Elite Home Health Care

Caregiver

Direct Care - Brooklyn - Brooklyn, NY - Part Time to Full Time

HOME HEALTH AIDE

POSITION SUMMARY
A Home Health Aide is an individual, who provides personal care, home management and other
related home health supportive services in order for the individual to continue living in their
home environment when there are disruptions due to illness, disability, social disadvantage or
other problems on the home. The HHA provides care in accordance with the DOH matrix:
permissible and Non-permissible Activities: HHA Services.

QUALIFICATIONS:
Successful completion of New York State Department of Health approved Home Health Aide
training program as demonstrated by a valid Home Health Aide Certificate.
  • Ability to speak, read and write in English sufficiently to understand and interpret the HHA Plan of Care
  • Document care provided on the HHA Time and Activity report and able to call agency to report change and /or issues related to the patient and /or 911 in case of emergency.
  • Ability to add and subtract two-digit numbers and multiply and divide with 10’s and 100’s.
  • Ability to perform these operations using units of American money and weight measurement, volume and distance.
  • Holds a valid Home Health Aide Certificate.
  • Ability to apply common sense understanding to carry out simple one or two step instructions.
  • Ability to deal with standardized situations with only occasional or no variables.
SPECIFIC DUTIES AND RESPONSIBILITIES
  • Preparing and serving normal/therapeutic diets. Assisting patient with eating and monitors intake; measure intake and output
  • Assisting with bathing of patient – in bed, tub and shower.
  • Assisting with grooming, care of hair, including shampoo, shaving with electric razor only, and ordinary care of nails – this means soaking and filing nails.
  • Assisting with care of teeth and mouth.
  • Assisting patient on and off bedpan, commode and toilet.
  • Assisting patient in transferring from bed to chair, wheelchair and in walking with or without devices.
  • Assisting patient with dressing.
  • Assisting patient with self-administered, oral medications that have been ordered by the medical practitioner.
  • Taking temperature, pulse and respiration as directed.
  • Use of special equipment i.e. Hoyer lift.
  • Assisted as instructed with a home exercise program including passive range of motion, turning and positioning.
  • Reporting any change in patient’s mental and physical condition or home situation to the nurse.
  • Making and changing bed/linens.
  • Dusting and vacuuming the rooms the patient uses.
  • Tidying bedroom and bathroom
  • Patient’s personal laundry: this may include necessary ironing and mending
  • Provides a supportive environment and ongoing reality orientation to confused patients using appropriate interpersonal behavioral techniques.
  • Assists with self-administered medications.
  • Reinforce sterile dressing.
  • Empty urinary or colostomy bag and cleanse catheter insertion site.
  • Administer special skin care as directed.
  • Collect stool, sputum and urine specimens using appropriate techniques.

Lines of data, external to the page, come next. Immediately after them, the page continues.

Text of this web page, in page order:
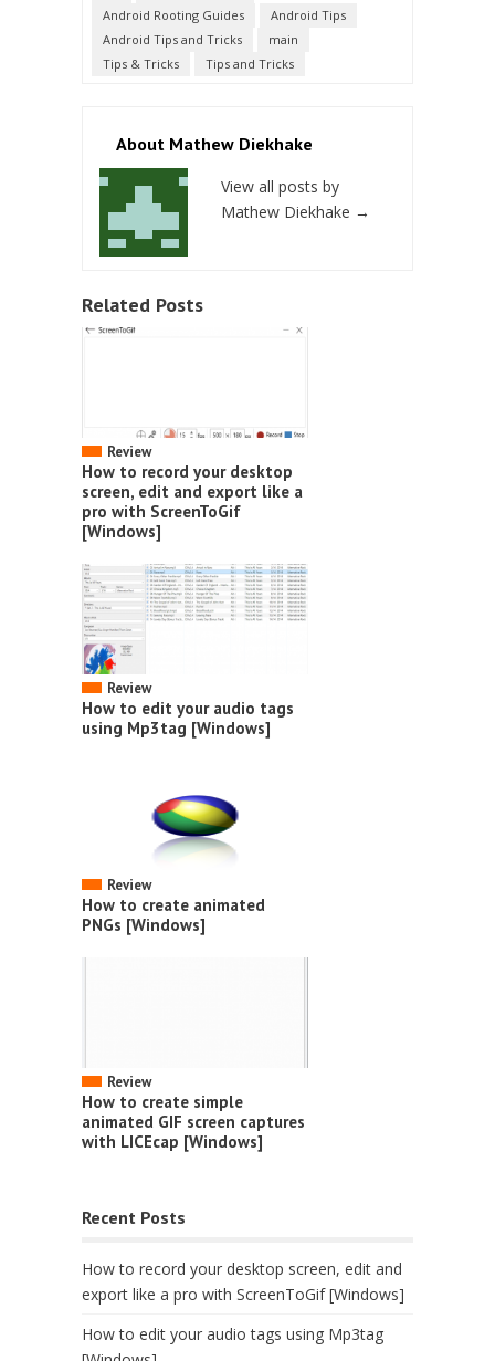
Android Rooting Guides
Android Tips
Android Tips and Tricks
main
Tips & Tricks
Tips and Tricks
About Mathew Diekhake
View all posts by
Mathew Diekhake →
Related Posts
Review
How to record your desktop
screen, edit and export like a
pro with ScreenToGif
[Windows]
Review
How to edit your audio tags
using Mp3tag [Windows]
Review
How to create animated
PNGs [Windows]
Review
How to create simple
animated GIF screen captures
with LICEcap [Windows]
Recent Posts
How to record your desktop screen, edit and
export like a pro with ScreenToGif [Windows]
How to edit your audio tags using Mp3tag
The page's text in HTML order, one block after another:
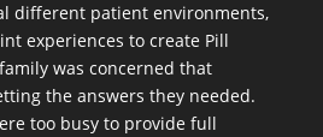
different patient environments,
experiences to create Pill
was concerned that
the answers they needed.
too busy to provide full
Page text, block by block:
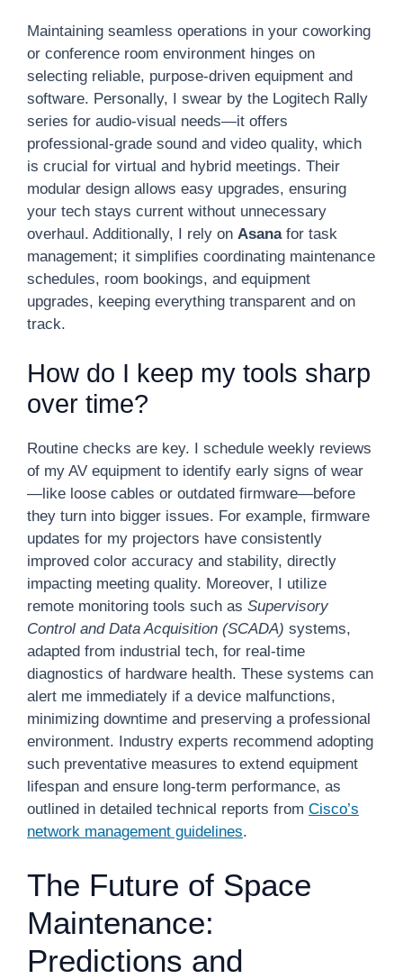
Maintaining seamless operations in your coworking
or conference room environment hinges on
selecting reliable, purpose-driven equipment and
software. Personally, I swear by the Logitech Rally
series for audio-visual needs—it offers
professional-grade sound and video quality, which
is crucial for virtual and hybrid meetings. Their
modular design allows easy upgrades, ensuring
your tech stays current without unnecessary
overhaul. Additionally, I rely on Asanafor task
management; it simplifies coordinating maintenance
schedules, room bookings, and equipment
upgrades, keeping everything transparent and on
track.
How do I keep my tools sharp
over time?
Routine checks are key. I schedule weekly reviews
of my AV equipment to identify early signs of wear
—like loose cables or outdated firmware—before
they turn into bigger issues. For example, firmware
updates for my projectors have consistently
improved color accuracy and stability, directly
impacting meeting quality. Moreover, I utilize
remote monitoring tools such as Supervisory
Control and Data Acquisition (SCADA) systems,
adapted from industrial tech, for real-time
diagnostics of hardware health. These systems can
alert me immediately if a device malfunctions,
minimizing downtime and preserving a professional
environment. Industry experts recommend adopting
such preventative measures to extend equipment
lifespan and ensure long-term performance, as
outlined in detailed technical reports from Cisco’s
network management guidelines.
The Future of Space
Maintenance:
Predictions and

FUNCTIONS PERMISSIBLE FOR HOME HEALTH AIDES UNDER SPECIAL CIRCUMSTANCES:
If no family member is present or capable of providing care for a specific patient, the nurse
may with the approval of the physician, teach and closely supervise the Aide in the following
procedures:
  • Change of colostomy bag
  • Reinforce dressing and change simple non-sterile dressing.
  • With the use of devices geared to disability to aid in daily living.
  • Help patient with prescribed exercise which the Home Health Aide has been taught by appropriate professional personnel.
  • Apply prescribed ice cap or ice collar.
  • Perform simple urine test for sugar, acetone or albumen and record results.
  • Perform functions allowable as per: NYS DOH Approved Scope of Practice.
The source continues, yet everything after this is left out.